** Opening The input block **
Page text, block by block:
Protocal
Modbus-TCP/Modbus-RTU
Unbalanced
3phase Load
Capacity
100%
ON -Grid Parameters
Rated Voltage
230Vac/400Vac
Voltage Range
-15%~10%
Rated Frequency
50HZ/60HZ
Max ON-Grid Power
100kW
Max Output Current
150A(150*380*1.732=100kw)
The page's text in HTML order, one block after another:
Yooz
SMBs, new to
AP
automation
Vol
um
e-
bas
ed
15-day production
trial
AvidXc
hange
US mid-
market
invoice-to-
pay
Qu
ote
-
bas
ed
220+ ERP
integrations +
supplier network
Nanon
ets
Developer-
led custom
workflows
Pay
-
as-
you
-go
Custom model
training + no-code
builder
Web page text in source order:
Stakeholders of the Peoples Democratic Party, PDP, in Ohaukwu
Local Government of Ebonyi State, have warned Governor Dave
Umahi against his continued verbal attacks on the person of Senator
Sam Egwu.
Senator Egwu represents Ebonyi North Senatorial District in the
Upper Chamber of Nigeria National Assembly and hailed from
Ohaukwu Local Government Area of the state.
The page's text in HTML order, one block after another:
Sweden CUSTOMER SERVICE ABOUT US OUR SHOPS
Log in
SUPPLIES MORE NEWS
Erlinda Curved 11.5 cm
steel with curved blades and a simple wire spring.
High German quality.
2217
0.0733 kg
** Closing The input block **
** Opening The input block **
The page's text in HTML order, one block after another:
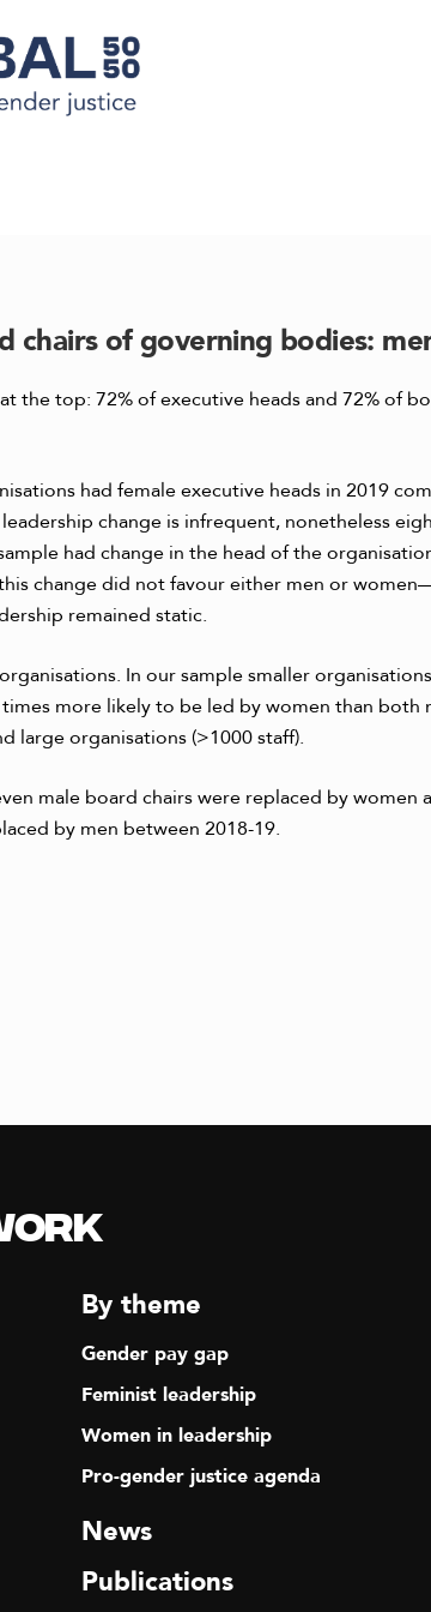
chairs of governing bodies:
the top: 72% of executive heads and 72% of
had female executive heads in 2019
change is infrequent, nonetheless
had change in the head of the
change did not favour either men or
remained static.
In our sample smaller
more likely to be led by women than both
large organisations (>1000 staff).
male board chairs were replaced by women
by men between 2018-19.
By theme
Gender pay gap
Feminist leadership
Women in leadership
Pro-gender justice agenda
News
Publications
** Closing The input block **
→ **Work instruction**
The answer must be every line of the entries that includes the word "Grid".

→ **Task result**
ON -Grid Parameters
Max ON-Grid Power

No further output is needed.